Indentation instruments also currently exist that are designed for use under surgical conditions. One such instrument has been designed to measure the stiffness of cartilage through arthroscopic surgical control [44, 45]. Biomechanical property changes in articular cartilage are early indicators of degeneration in the tissues. A reduction in compressive stiffness of articular cartilage is related primarily to the reduction of proteoglycan content and early detection offers possibilities for treatment to arrest the conditions leading to the degenerative process [44]. A similarly designed instrument was used for measurement of structural properties of the cartilage present near the metacarpal bones in Equine species and the results correlated positively with glycosaminoglycan levels in the tissues [46]. An arthroscopic cartilage indenter has been recently used to detect cartilage softening as the early mechanical sign of degradation not yet visible to the eye [47].
Another instrument, the Osteopenetrometer, was designed for in vivo testing of trabecular bone during surgical procedures. This instrument was developed to characterize the mechanical properties of trabecular bone to obtain information relevant to reducing the problem of implant loosening following total knee arthroplasty [48]. The Osteopenetrometer involved penetrations of lengths of order 8 millimeters and widths of order millimeters in diameter at implant sites during surgery. The goal was to have large enough penetrations to average over many trabeculae inside the trabecular bone.
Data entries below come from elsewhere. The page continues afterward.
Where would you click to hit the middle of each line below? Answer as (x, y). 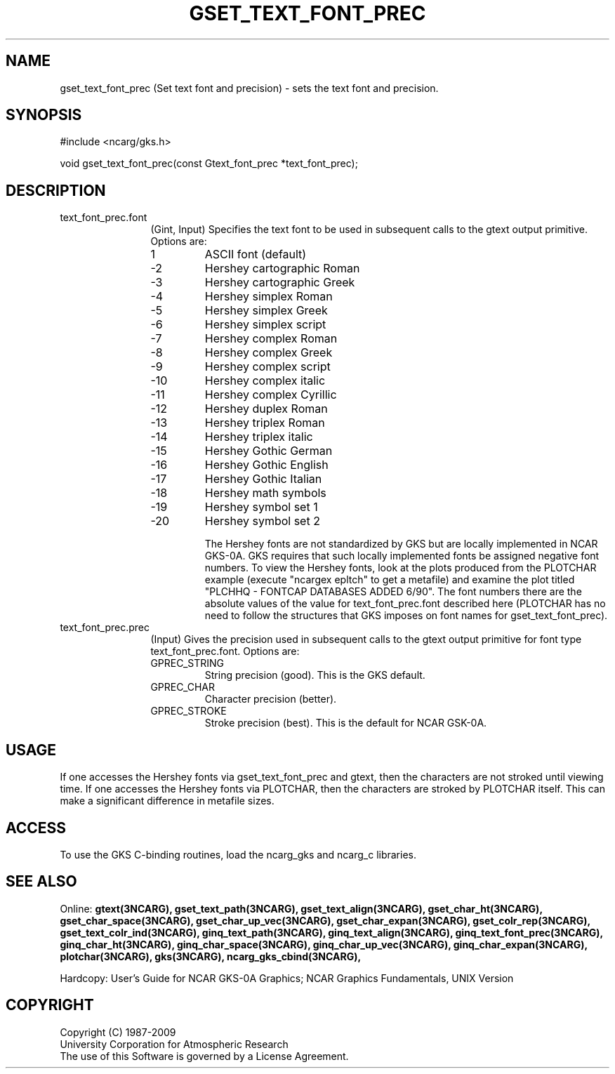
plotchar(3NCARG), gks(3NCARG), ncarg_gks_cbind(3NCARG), (211, 956)
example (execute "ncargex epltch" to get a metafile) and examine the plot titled (390, 580)
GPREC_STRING (187, 663)
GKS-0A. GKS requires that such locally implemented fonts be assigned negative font (402, 556)
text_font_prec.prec (105, 628)
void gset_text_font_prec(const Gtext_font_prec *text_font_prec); (209, 164)
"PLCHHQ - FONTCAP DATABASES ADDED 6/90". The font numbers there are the (393, 592)
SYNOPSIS (44, 115)
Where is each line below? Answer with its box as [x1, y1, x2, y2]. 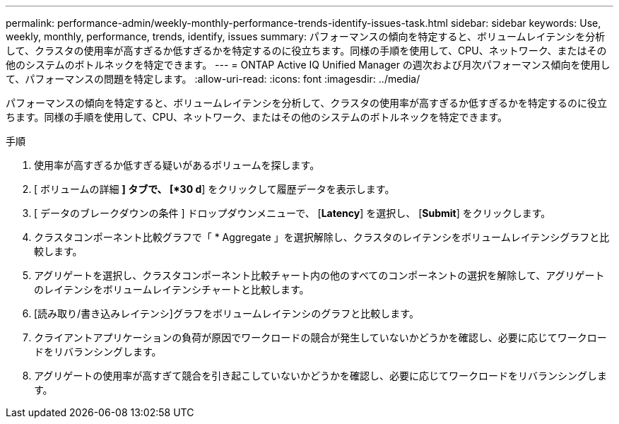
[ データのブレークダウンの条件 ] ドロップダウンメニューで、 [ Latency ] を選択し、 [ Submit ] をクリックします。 [34, 207, 551, 219]
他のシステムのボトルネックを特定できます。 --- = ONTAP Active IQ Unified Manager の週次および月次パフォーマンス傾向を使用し [6, 59, 611, 71]
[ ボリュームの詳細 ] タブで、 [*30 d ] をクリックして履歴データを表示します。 [34, 183, 395, 195]
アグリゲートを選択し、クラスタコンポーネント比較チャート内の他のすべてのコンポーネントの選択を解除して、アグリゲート [34, 269, 605, 281]
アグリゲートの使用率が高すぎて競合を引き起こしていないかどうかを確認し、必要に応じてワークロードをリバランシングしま [34, 370, 607, 382]
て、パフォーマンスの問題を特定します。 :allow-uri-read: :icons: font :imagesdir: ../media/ [6, 73, 420, 85]
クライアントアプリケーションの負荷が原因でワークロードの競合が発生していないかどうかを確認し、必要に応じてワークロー [34, 331, 607, 343]
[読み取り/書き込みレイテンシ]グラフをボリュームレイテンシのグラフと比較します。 [34, 307, 419, 319]
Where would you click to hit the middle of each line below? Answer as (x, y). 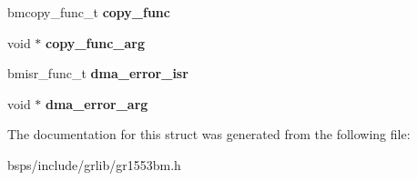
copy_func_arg (96, 42)
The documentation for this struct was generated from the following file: (209, 134)
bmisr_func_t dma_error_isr (98, 73)
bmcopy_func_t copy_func (89, 12)
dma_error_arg (97, 103)
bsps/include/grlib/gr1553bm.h (94, 164)
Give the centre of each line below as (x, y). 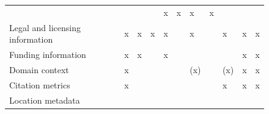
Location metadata (45, 100)
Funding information (48, 55)
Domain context (39, 69)
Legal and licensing (45, 27)
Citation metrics (40, 84)
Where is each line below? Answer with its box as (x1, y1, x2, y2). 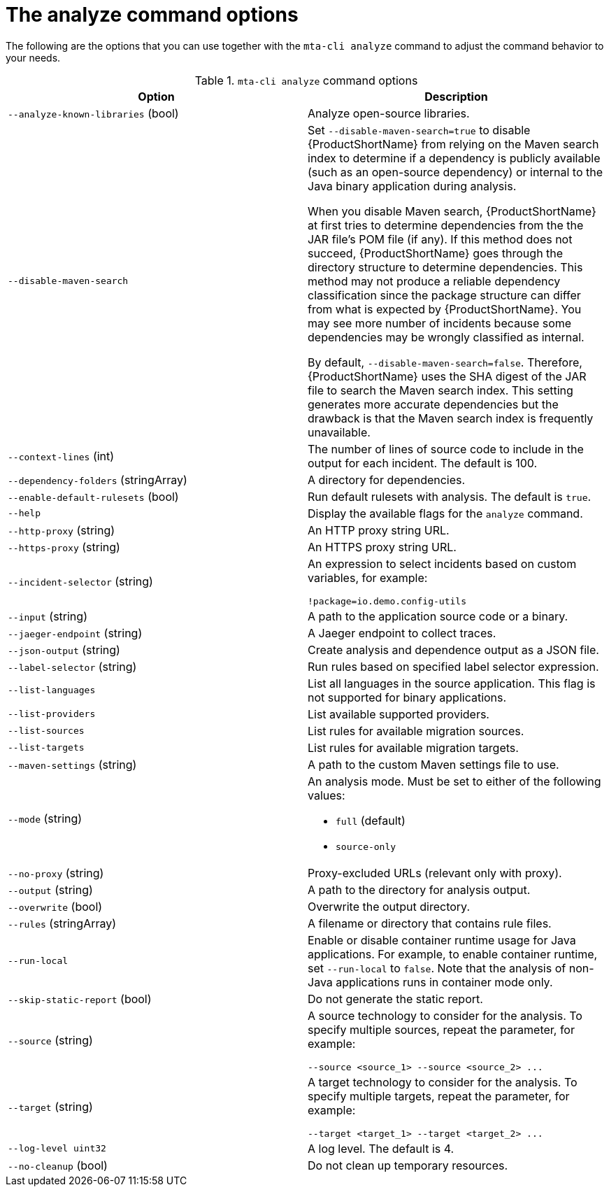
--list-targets (8, 742, 85, 753)
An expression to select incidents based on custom (308, 556, 577, 571)
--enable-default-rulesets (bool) (8, 489, 179, 504)
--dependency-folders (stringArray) (8, 472, 187, 487)
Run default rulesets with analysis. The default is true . (308, 489, 592, 504)
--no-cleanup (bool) (8, 1158, 108, 1172)
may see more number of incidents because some (308, 315, 572, 330)
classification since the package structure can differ (308, 288, 581, 302)
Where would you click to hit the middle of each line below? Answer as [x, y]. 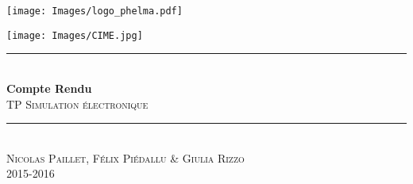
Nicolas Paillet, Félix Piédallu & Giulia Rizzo [125, 157]
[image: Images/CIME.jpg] [75, 35]
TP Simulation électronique [77, 103]
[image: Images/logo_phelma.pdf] [95, 11]
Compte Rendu [49, 88]
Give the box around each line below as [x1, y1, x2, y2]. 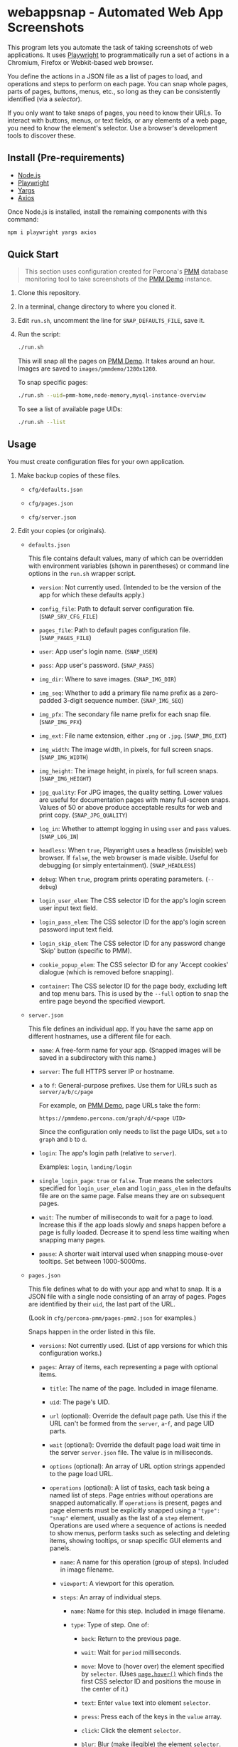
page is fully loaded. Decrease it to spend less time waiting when [38, 1227, 229, 1237]
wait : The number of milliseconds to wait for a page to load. [38, 1212, 215, 1221]
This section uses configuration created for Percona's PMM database [24, 267, 229, 276]
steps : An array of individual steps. [60, 1592, 162, 1601]
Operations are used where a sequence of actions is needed [49, 1521, 227, 1530]
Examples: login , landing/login [38, 1163, 132, 1171]
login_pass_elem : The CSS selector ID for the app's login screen [38, 917, 226, 926]
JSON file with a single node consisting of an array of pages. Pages [28, 1292, 227, 1301]
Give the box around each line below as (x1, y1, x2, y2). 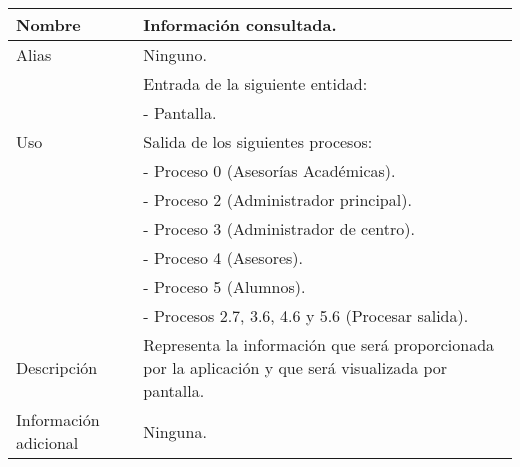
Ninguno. (143, 43, 207, 66)
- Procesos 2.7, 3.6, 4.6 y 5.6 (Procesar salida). (143, 304, 469, 327)
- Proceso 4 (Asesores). (143, 246, 303, 269)
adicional (16, 431, 79, 454)
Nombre (16, 13, 81, 36)
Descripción (16, 356, 98, 379)
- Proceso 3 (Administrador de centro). (143, 217, 415, 240)
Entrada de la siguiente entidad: (143, 72, 368, 95)
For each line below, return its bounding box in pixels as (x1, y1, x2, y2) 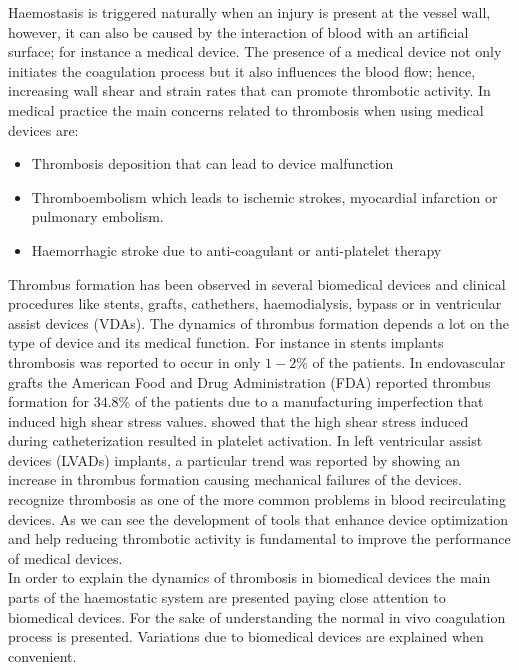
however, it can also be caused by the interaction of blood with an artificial (8, 21, 469, 42)
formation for (8, 391, 89, 412)
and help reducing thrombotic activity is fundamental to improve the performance (8, 528, 511, 549)
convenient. (8, 645, 77, 666)
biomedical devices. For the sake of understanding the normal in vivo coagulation (8, 606, 506, 627)
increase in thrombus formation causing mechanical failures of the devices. (8, 469, 462, 490)
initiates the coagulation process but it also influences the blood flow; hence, (8, 60, 476, 81)
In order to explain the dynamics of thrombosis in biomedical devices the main (8, 567, 491, 588)
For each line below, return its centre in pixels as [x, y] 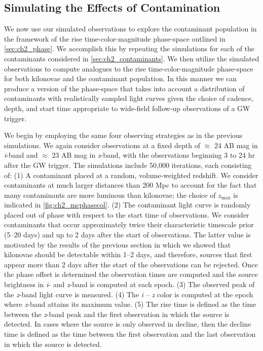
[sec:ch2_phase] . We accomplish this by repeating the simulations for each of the [129, 48]
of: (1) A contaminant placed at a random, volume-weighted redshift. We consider [131, 175]
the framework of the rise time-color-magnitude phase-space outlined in [115, 38]
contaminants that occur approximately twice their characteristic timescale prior [129, 224]
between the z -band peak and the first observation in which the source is [117, 314]
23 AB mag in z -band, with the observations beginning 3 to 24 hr [153, 155]
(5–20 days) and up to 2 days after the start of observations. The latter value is [127, 235]
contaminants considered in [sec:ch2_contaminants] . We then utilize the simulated [132, 58]
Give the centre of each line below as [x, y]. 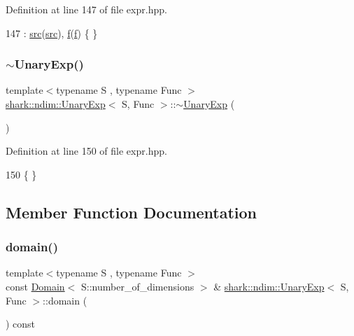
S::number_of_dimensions [137, 286]
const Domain [35, 286]
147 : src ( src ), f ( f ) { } [52, 33]
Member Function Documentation [132, 212]
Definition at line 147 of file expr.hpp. [86, 9]
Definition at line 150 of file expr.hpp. [86, 151]
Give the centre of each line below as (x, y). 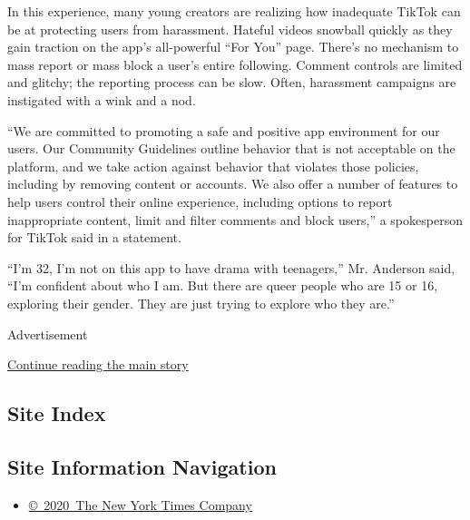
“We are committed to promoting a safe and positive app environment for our (224, 130)
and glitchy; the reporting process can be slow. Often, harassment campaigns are (232, 82)
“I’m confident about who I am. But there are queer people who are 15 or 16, (223, 285)
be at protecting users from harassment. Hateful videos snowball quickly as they (230, 29)
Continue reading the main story (98, 364)
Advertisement (48, 334)
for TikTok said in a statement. (94, 237)
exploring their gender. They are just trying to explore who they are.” (201, 303)
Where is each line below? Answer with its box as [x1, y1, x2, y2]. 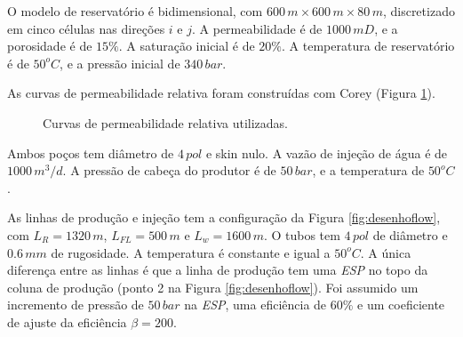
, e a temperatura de [312, 161, 425, 180]
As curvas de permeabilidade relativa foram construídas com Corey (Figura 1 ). [7, 84, 435, 102]
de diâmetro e [372, 225, 448, 244]
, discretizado [382, 2, 455, 20]
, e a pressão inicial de [60, 53, 180, 72]
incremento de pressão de [7, 295, 144, 314]
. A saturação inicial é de [118, 36, 255, 55]
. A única [360, 243, 411, 261]
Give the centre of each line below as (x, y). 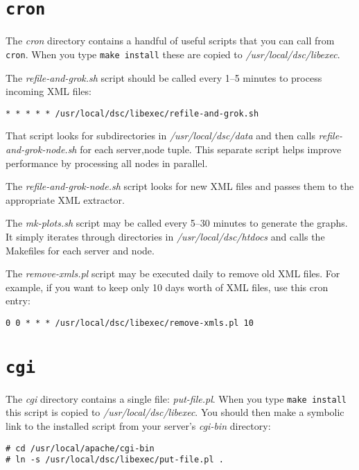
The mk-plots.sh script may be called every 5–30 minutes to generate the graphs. (177, 223)
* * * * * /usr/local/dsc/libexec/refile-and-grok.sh (132, 113)
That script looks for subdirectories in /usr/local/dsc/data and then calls (160, 136)
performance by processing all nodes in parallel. (107, 163)
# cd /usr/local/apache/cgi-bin (80, 448)
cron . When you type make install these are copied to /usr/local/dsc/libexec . (173, 54)
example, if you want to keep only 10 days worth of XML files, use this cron (167, 287)
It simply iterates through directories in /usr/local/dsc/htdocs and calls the (165, 236)
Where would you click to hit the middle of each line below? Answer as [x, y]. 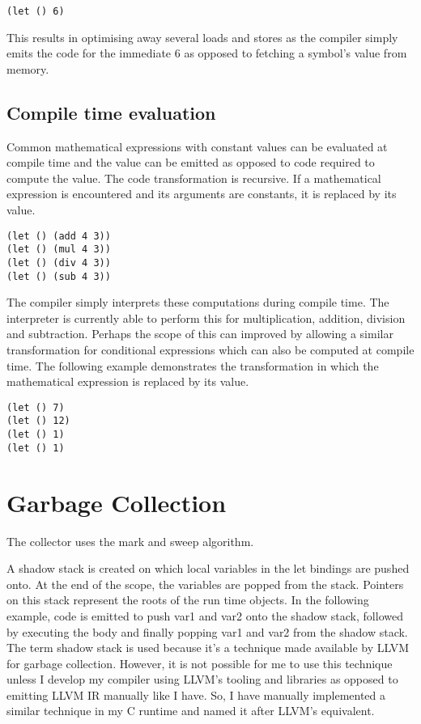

While each of these advances in technology and diagnostic instrumentation produce significant and valuable data toward accurate diagnosis of bone fragility and osteoporosis, they each require skilled technicians. The limitations of available equipment to assess the growing, aging population, and the high expense incurred when diagnostics are available make these tools prohibitive to many patients that are at high risk for fracture. There exists, to our knowledge, no instrument that can clinically measure the material properties of bone relevant to fracture risk in living subjects without surgical exposure of the bone, including removal of the periosteum. The need for an inexpensive diagnostic tool to assess fracture risk within the clinical environment seems clear. While many researchers are still trying to set standards for evaluations of BMD, many also acknowledge its limitations; such as, the uncertainty of applicability to those who have not yet reached their peak bone mass, and the need for adjustments to results based on anatomical location, bone geometry and ethnic background. There is a strong need for a diagnostic instrument with low cost and low labor requirements that can directly determine indications of fracture risk through microcrack inducement, to enable multitudes of “at risk” patients to receive preventative therapy before suffering a fracture.